# How to adjust timing?



## n00b (Sep 21, 2005)

so i couldn't pass smog.. guy says my timing is too low and its an easy fix. repair shop wants 90 something bucks for it so i said forget it since i heard its really really easy.. can somebody give me a step by step tutorial on how to do this? and also what do i need? thanks

its a 1990 btw


----------



## DRUNKHORSE (Mar 6, 2005)

try this AUTOZONE.COM, simply scroll down to the timing chain adjustment part that u need. also i know this is a stupid question, but what does *btw * mean, i see that a lot.


----------



## n00b (Sep 21, 2005)

by the way


----------



## n00b (Sep 21, 2005)

i mean the timing not the belt.. i heard i just turn a screw by the distributer or something?


----------



## The$nail (Jul 29, 2005)

n00b said:


> i mean the timing not the belt.. i heard i just turn a screw by the distributer or something?

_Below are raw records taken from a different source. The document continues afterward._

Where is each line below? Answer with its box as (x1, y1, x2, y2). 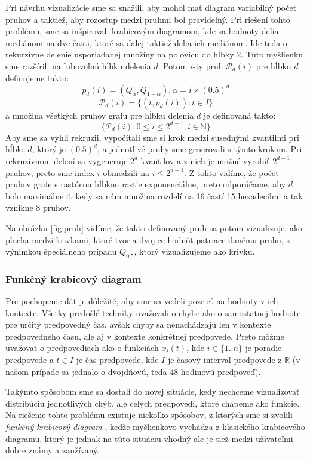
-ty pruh (192, 59, 223, 72)
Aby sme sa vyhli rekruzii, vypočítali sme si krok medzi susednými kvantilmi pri (5, 131, 299, 143)
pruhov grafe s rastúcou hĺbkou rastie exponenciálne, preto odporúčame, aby (5, 178, 286, 190)
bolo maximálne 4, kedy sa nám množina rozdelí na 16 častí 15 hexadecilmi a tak (5, 189, 303, 202)
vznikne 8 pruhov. (5, 201, 71, 214)
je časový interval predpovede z (167, 353, 282, 366)
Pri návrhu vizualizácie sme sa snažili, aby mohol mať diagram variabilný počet (5, 1, 297, 13)
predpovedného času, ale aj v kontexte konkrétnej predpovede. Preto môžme (5, 329, 284, 342)
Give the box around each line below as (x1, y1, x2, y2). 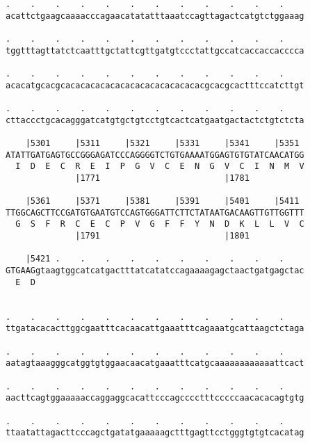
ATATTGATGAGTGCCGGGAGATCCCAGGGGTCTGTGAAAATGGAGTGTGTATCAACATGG (6, 150, 304, 160)
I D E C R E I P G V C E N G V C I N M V (15, 161, 304, 172)
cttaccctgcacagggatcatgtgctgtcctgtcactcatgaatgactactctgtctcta (6, 115, 304, 125)
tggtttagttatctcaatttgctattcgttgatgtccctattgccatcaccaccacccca (6, 45, 304, 56)
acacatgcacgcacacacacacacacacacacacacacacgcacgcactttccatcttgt (6, 80, 304, 90)
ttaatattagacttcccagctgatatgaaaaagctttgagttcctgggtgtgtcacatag (6, 428, 304, 438)
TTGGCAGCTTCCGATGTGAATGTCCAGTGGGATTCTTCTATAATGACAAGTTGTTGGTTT (6, 207, 304, 218)
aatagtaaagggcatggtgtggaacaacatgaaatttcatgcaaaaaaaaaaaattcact (6, 358, 304, 369)

The DIS, Undo the two 12's (not all the way out). turn the dis clock wise. Let the bolts sit 2/3rsd to the left. I drew a pic to help explain, never mined my artistic greatness.


----------



## rogoman (Dec 16, 2004)

n00b said:


> so i couldn't pass smog.. guy says my timing is too low and its an easy fix. repair shop wants 90 something bucks for it so i said forget it since i heard its really really easy.. can somebody give me a step by step tutorial on how to do this? and also what do i need? thanks
> 
> its a 1990 btw


Here's a procedure for setting up the distributor timing:
Fully warm up the engine. Shut engine off. Disconnect the TPS harness connector; it's located on the passenger's side of the engine just above the throttle assembly. Attach timing light to #1 plug wire. Start engine; the OEM timing should be 15 degrees BTDC. There are two bolts that attach the distributor to the block; one's on top and the other one is on the bottom. Loosen both bolts and turn the distributor slowly while watching the timing marks on the pulley with the timing light. Stop the engine. Reconnect the TPS harness connector. Start engine. That's all there's to it.

The KA motor firing order is: 1-3-4-2. This is at the distributor cap.

Here's what the timing marks are on the pulley:

-5 0 5 10 15 20
| | | | | |

Zero mark should be painted red.

Check the idle speed. It should read 650 RPM; If not, adjust the idle screw until you get 650 RPM. The idle screw is located on the passenger's side of the engine near the firewall below the intake manifold. Stop the engine. Reconnect the TPS harness connector. Start engine. The idle speed should now be 700 RPM. That's all there's to it.


----------



## n00b (Sep 21, 2005)

thanks guys... i just wish i had more pics lol


----------



## little240boy (Jan 13, 2004)

Got any tips for distributerless (coil packs) RB20DET timing? I'm sure I'll just need the light but u got anythin else?


----------



## rogoman (Dec 16, 2004)

little240boy said:


> Got any tips for distributerless (coil packs) RB20DET timing? I'm sure I'll just need the light but u got anythin else?


Make up a short length of ignition wire with the proper ends; unplug the #1 coil pack and connect the test wire between the coil pack and the spark plug. Now you can clip the timing light probe to the test wire.


----------